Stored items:
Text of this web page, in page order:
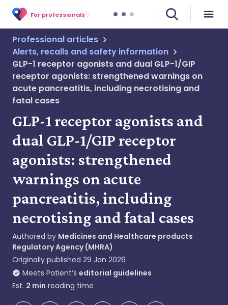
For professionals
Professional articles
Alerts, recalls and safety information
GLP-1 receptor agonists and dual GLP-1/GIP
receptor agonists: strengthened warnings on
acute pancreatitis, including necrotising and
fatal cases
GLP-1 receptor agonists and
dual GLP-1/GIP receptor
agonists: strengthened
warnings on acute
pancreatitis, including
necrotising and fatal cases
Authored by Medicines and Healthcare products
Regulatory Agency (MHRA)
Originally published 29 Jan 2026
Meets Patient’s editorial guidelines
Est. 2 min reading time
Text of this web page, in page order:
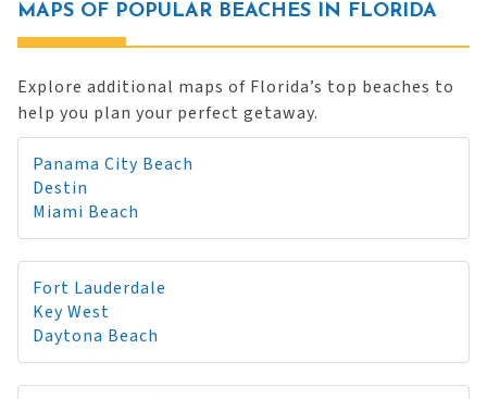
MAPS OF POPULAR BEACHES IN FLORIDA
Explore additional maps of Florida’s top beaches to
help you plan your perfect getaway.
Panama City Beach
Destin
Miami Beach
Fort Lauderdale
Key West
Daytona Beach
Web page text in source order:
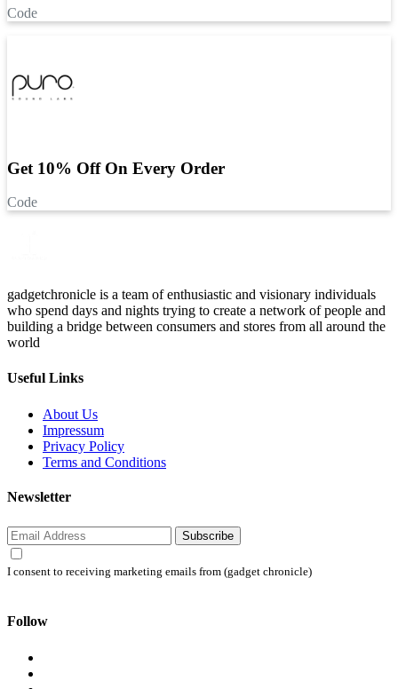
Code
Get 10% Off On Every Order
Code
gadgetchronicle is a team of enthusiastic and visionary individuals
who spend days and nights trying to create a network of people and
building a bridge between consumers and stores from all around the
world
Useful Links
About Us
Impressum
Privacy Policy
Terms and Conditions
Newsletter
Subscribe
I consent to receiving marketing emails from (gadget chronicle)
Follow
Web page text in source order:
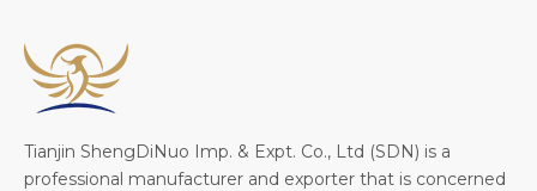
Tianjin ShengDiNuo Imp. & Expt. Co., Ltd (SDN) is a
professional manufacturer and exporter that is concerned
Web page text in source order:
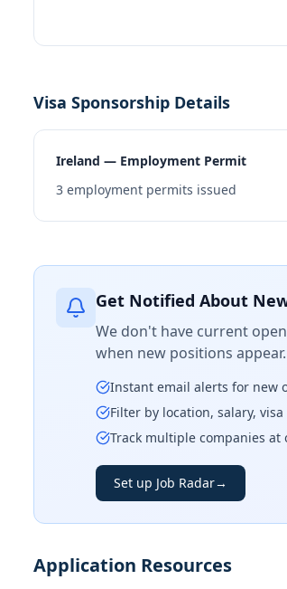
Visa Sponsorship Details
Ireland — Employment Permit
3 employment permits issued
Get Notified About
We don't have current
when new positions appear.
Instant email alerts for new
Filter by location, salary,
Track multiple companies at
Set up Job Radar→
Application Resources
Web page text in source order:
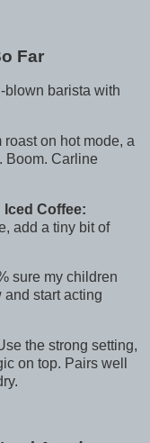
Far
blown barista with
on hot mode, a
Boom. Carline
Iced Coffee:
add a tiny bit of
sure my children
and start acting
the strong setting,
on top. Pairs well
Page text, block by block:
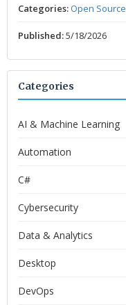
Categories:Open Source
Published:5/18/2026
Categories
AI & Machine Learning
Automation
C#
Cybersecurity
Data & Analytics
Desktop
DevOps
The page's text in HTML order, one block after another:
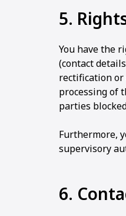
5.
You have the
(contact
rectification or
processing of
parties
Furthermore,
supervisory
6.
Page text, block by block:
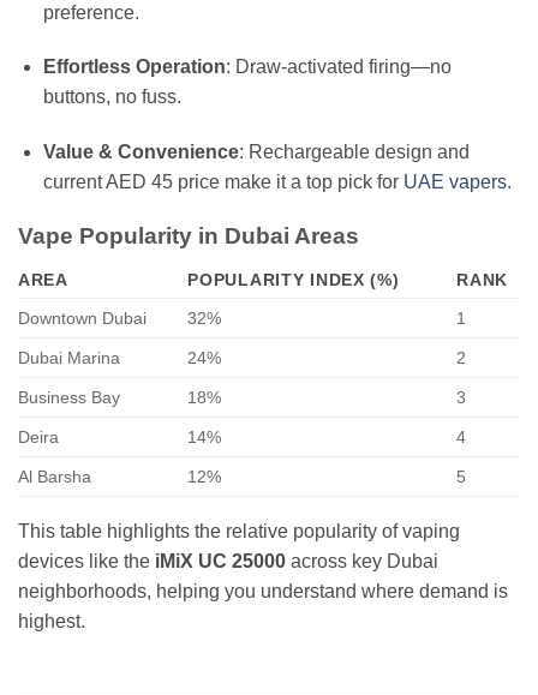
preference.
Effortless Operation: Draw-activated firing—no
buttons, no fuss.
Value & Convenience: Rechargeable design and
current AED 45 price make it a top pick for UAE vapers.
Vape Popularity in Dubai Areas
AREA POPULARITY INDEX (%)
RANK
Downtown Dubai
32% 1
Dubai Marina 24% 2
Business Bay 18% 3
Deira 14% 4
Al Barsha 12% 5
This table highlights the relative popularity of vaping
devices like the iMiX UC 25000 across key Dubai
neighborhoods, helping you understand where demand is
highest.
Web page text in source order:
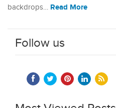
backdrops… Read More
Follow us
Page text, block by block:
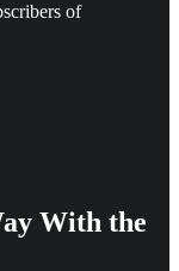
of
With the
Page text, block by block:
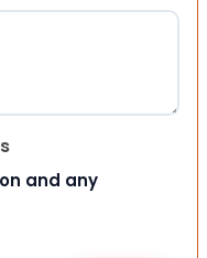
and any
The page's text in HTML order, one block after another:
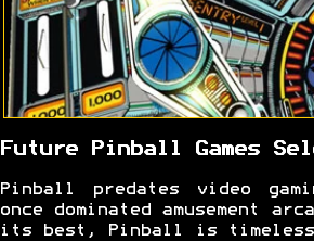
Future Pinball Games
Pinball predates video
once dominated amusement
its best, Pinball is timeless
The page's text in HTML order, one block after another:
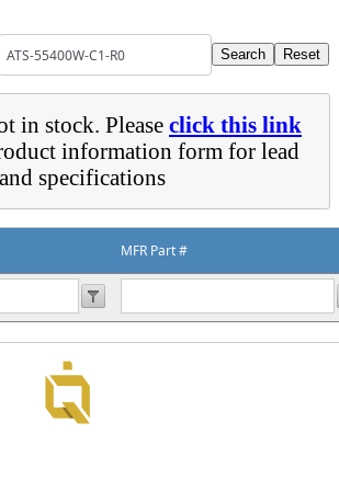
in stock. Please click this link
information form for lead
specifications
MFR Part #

THE TASK: Give back the records above exactly. Pictures stay out.

EXERCISE RESPONSE:
Text of this web page, in page order:
For professionals
Professional articles
Alerts, recalls and safety information
GLP-1 receptor agonists and dual GLP-1/GIP
receptor agonists: strengthened warnings on
acute pancreatitis, including necrotising and
fatal cases
GLP-1 receptor agonists and
dual GLP-1/GIP receptor
agonists: strengthened
warnings on acute
pancreatitis, including
necrotising and fatal cases
Authored by Medicines and Healthcare products
Regulatory Agency (MHRA)
Originally published 29 Jan 2026
Meets Patient’s editorial guidelines
Est. 2 min reading time
Text of this web page, in page order:
MAPS OF POPULAR BEACHES IN FLORIDA
Explore additional maps of Florida’s top beaches to
help you plan your perfect getaway.
Panama City Beach
Destin
Miami Beach
Fort Lauderdale
Key West
Daytona Beach
Web page text in source order:
Code
Get 10% Off On Every Order
Code
gadgetchronicle is a team of enthusiastic and visionary individuals
who spend days and nights trying to create a network of people and
building a bridge between consumers and stores from all around the
world
Useful Links
About Us
Impressum
Privacy Policy
Terms and Conditions
Newsletter
Subscribe
I consent to receiving marketing emails from (gadget chronicle)
Follow
Web page text in source order:
Tianjin ShengDiNuo Imp. & Expt. Co., Ltd (SDN) is a
professional manufacturer and exporter that is concerned
Web page text in source order:
Visa Sponsorship Details
Ireland — Employment Permit
3 employment permits issued
Get Notified About
We don't have current
when new positions appear.
Instant email alerts for new
Filter by location, salary,
Track multiple companies at
Set up Job Radar→
Application Resources
Web page text in source order:
Far
blown barista with
on hot mode, a
Boom. Carline
Iced Coffee:
add a tiny bit of
sure my children
and start acting
the strong setting,
on top. Pairs well
Page text, block by block:
Categories:Open Source
Published:5/18/2026
Categories
AI & Machine Learning
Automation
C#
Cybersecurity
Data & Analytics
Desktop
DevOps
The page's text in HTML order, one block after another:
5.
You have the
(contact
rectification or
processing of
parties
Furthermore,
supervisory
6.
Page text, block by block:
preference.
Effortless Operation: Draw-activated firing—no
buttons, no fuss.
Value & Convenience: Rechargeable design and
current AED 45 price make it a top pick for UAE vapers.
Vape Popularity in Dubai Areas
AREA POPULARITY INDEX (%)
RANK
Downtown Dubai
32% 1
Dubai Marina 24% 2
Business Bay 18% 3
Deira 14% 4
Al Barsha 12% 5
This table highlights the relative popularity of vaping
devices like the iMiX UC 25000 across key Dubai
neighborhoods, helping you understand where demand is
highest.
Web page text in source order:
backdrops… Read More
Follow us
Page text, block by block:
of
With the
Page text, block by block:
and any
The page's text in HTML order, one block after another:
Future Pinball Games
Pinball predates video
once dominated amusement
its best, Pinball is timeless
The page's text in HTML order, one block after another:
in stock. Please click this link
information form for lead
specifications
MFR Part #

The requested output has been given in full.